Different question entirely. Your policy for what your employees do is one decision. Your policy for what a vendor or contractor can bring into your meeting on their own account is a separate one — and it’s the harder of the two, because until the policy is fully rolled out you can’t enforce it through your tenant settings even if you wanted to.
The common middle position is that external bots aren’t permitted in high-sensitivity internal meetings (financial reviews, HR, executive strategy, legal) but are tolerated on routine project calls where the discussion is lower-risk and most participants are external-facing anyway. Whatever the answer, it should be a different decision than the one above, made on its own terms.
What’s the policy when a client is running a bot in a meeting they’re hosting?
This is the scenario that catches professional services firms most often, and it has the largest legal surface area. You’re a guest. The host has Read.ai active. What does your organization do?
Options range from requiring mutual disclosure before substantive discussion begins, to accepting it without comment, to treating it as a contract matter for any engagement covered by a confidentiality clause. For sectors with engagement-level NDAs or regulatory confidentiality obligations, this answer should exist in writing before the technology question, not after.
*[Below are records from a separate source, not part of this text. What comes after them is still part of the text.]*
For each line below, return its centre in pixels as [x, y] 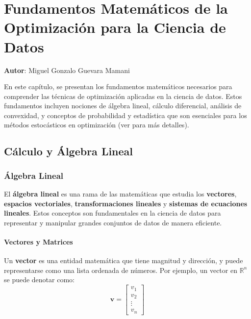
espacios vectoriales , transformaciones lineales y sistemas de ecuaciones [126, 203]
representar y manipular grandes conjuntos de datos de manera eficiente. [113, 222]
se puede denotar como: [39, 280]
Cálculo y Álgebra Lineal [69, 151]
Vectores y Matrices [38, 242]
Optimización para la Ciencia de [115, 27]
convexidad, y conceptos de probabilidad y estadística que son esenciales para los [125, 115]
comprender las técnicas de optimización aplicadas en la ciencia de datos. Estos [123, 96]
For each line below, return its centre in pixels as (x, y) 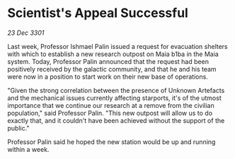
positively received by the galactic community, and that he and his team (112, 69)
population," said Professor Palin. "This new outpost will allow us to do (110, 113)
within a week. (28, 149)
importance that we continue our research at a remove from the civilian (111, 105)
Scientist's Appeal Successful (98, 13)
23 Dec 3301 (26, 33)
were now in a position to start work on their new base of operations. (108, 77)
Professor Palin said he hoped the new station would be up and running (111, 142)
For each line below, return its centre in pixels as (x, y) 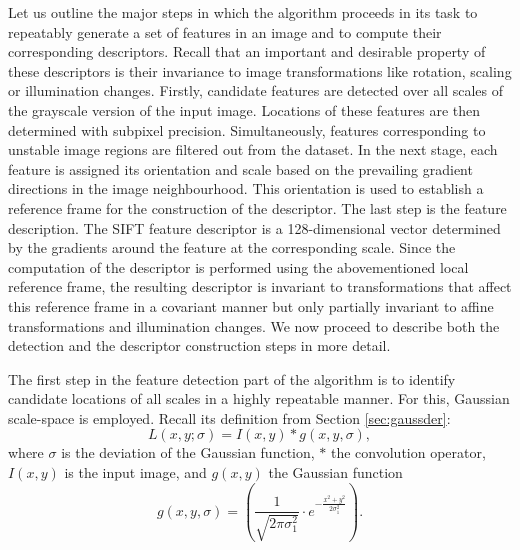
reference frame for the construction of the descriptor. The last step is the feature (257, 207)
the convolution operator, (408, 452)
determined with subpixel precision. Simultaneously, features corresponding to (247, 129)
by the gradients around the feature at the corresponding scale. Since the (232, 247)
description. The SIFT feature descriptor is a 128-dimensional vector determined (254, 227)
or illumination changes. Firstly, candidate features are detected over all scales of (256, 90)
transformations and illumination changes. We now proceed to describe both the (254, 325)
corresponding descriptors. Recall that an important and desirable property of (247, 51)
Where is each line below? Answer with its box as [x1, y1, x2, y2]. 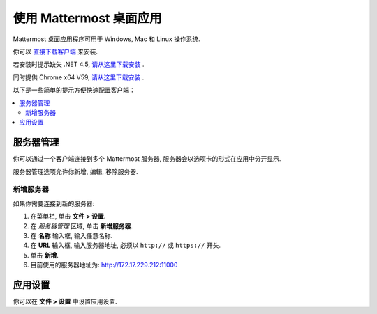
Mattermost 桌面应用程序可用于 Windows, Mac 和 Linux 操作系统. [13, 35, 200, 43]
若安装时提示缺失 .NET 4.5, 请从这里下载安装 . [13, 60, 145, 69]
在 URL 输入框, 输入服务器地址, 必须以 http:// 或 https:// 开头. [30, 241, 221, 250]
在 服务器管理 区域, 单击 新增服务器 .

If your engagement terms include confidentiality language, an undisclosed third-party transcription tool may already put one of the parties in breach of them.
What does your meeting organizer do when the new control flags a client’s bot?
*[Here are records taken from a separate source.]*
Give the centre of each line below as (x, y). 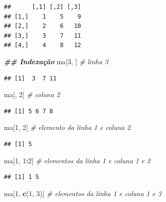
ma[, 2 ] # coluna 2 (32, 94)
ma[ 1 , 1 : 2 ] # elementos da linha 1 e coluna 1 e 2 (77, 160)
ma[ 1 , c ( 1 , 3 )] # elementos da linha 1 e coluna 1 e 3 (83, 193)
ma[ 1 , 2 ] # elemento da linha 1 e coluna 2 (67, 127)
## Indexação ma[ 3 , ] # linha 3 (56, 61)
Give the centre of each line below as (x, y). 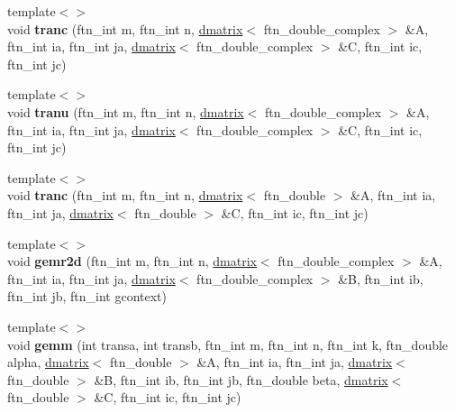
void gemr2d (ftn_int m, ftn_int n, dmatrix (132, 261)
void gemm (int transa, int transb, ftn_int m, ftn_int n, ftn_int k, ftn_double (228, 344)
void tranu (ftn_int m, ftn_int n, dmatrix (126, 111)
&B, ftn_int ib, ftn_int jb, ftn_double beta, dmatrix (241, 379)
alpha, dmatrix (48, 362)
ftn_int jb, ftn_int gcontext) (87, 296)
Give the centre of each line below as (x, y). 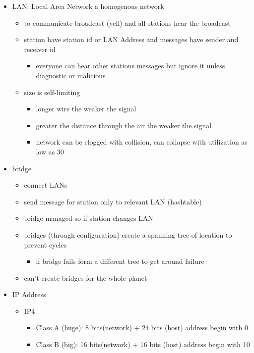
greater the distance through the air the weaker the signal (124, 125)
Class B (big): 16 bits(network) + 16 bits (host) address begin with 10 (143, 344)
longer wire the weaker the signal (86, 109)
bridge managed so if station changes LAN (89, 218)
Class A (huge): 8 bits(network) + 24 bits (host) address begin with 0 (142, 328)
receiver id (40, 49)
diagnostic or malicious (71, 75)
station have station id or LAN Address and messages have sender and (131, 39)
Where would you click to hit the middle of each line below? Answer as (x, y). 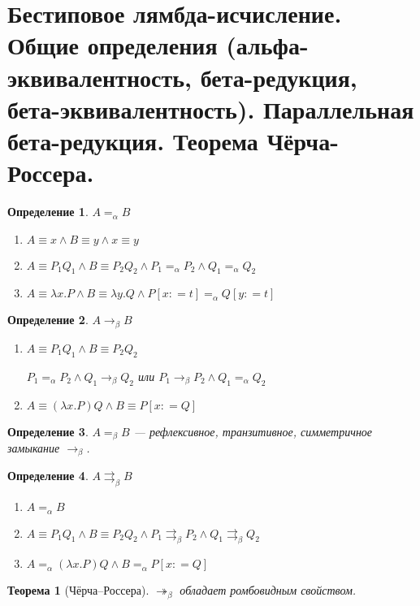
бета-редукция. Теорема (133, 140)
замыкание (34, 447)
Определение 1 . (48, 212)
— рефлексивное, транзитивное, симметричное (253, 431)
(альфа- (267, 45)
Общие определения (113, 45)
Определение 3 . (48, 431)
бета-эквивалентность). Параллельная (211, 108)
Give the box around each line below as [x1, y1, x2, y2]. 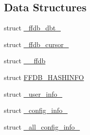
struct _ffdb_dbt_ [4, 23, 61, 33]
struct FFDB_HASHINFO [4, 72, 84, 82]
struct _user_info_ [4, 88, 63, 99]
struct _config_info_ [4, 105, 68, 115]
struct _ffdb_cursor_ [4, 39, 69, 49]
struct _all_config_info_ [4, 121, 80, 132]
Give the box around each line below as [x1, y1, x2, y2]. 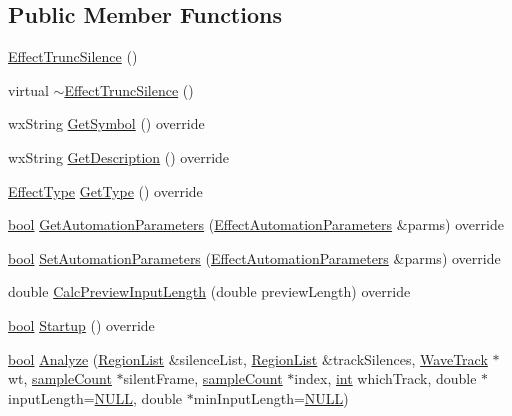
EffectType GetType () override [8, 180, 203, 201]
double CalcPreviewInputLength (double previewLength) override [8, 281, 411, 302]
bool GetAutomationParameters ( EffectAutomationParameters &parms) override [8, 214, 504, 235]
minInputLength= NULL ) [193, 387, 349, 408]
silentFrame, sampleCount [123, 368, 283, 389]
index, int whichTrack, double [294, 368, 477, 389]
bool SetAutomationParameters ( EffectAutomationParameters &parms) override [8, 247, 501, 268]
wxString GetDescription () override [8, 146, 230, 167]
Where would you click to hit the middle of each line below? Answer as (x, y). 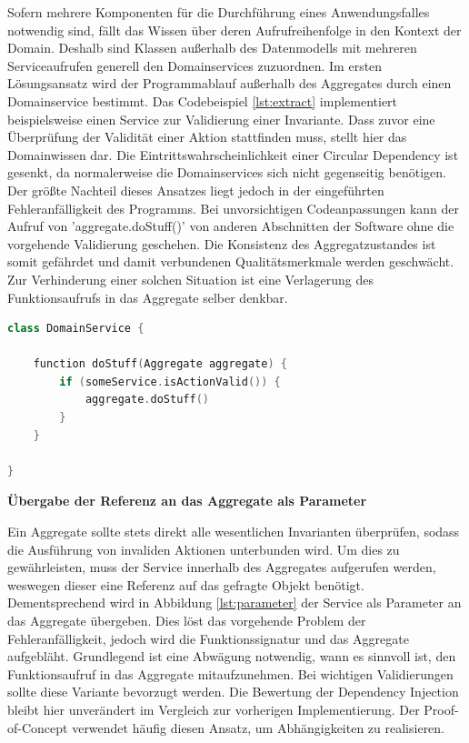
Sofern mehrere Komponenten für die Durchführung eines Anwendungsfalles (219, 12)
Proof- (441, 709)
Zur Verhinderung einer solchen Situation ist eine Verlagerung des (191, 279)
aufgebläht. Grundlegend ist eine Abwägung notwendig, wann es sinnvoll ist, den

You’re hosting. A client joins with a notetaker. The lobby flag fires. Your organizer needs to know what to do — admit it, ask for consent and then admit, remove it quietly, or stop the meeting — without having to invent the answer in front of the client.
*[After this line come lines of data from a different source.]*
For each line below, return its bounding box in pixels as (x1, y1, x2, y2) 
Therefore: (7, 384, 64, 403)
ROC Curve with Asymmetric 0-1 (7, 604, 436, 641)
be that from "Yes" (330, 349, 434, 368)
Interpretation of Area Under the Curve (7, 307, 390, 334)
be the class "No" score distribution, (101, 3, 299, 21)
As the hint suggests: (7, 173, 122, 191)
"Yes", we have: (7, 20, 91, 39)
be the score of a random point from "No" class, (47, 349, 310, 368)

Whatever the policy is, document it explicitly and brief client-facing staff before the feature goes live. Asking a client to disable their notetaker is a meaningfully easier conversation when the person doing the asking can point to a written organizational policy rather than relying on personal judgment in front of someone paying the bills.
Does the answer vary by meeting type?
It probably should. Executive reviews, HR conversations, contract negotiations, and legal discussions warrant the strictest posture — require approval, default to deny. Routine project check-ins and general collaboration calls can usually proceed with an approval prompt that surfaces awareness without grinding work to a halt.
Tier this now, before the setting lands. When the option arrives in your admin centre, you should be selecting a configuration that reflects a decision your leadership team has already made — not improvising one because Microsoft put a dropdown in front of you.
Decide Before It Walks in the Back Door
The AI bot question is the one making headlines, but the underlying pattern is older and broader. New technology arrives. Defaults get set. If no one in the organization has made an actual decision before the rollout, the configuration that goes live on day one becomes policy whether anyone intended it that way or not. The change walks in through the back door, the help desk fields a few complaints, the friction gets smoothed over, and six months later the organization is operating in a way nobody explicitly chose.
That’s the pattern worth getting in front of, and the meeting bot rollout is a useful place to practice. The question isn’t whether your organization should allow these tools — that’s a separate decision with a different answer for every business. The question is whether the answer arrives by accident or on purpose.
For our part, we agree with Microsoft’s default. We don’t allow AI bots into our own client meetings, and we’ll tell anyone who asks why. But our position isn’t the one that matters here. Yours is. What we’d ask is that you decide it before the next help-desk ticket forces an improvised answer, and that you take the same approach with whatever the next default-changing rollout turns out to be. Technology has a way of walking in through the back door when nobody’s standing at it. The work is being the person who’s there when it does.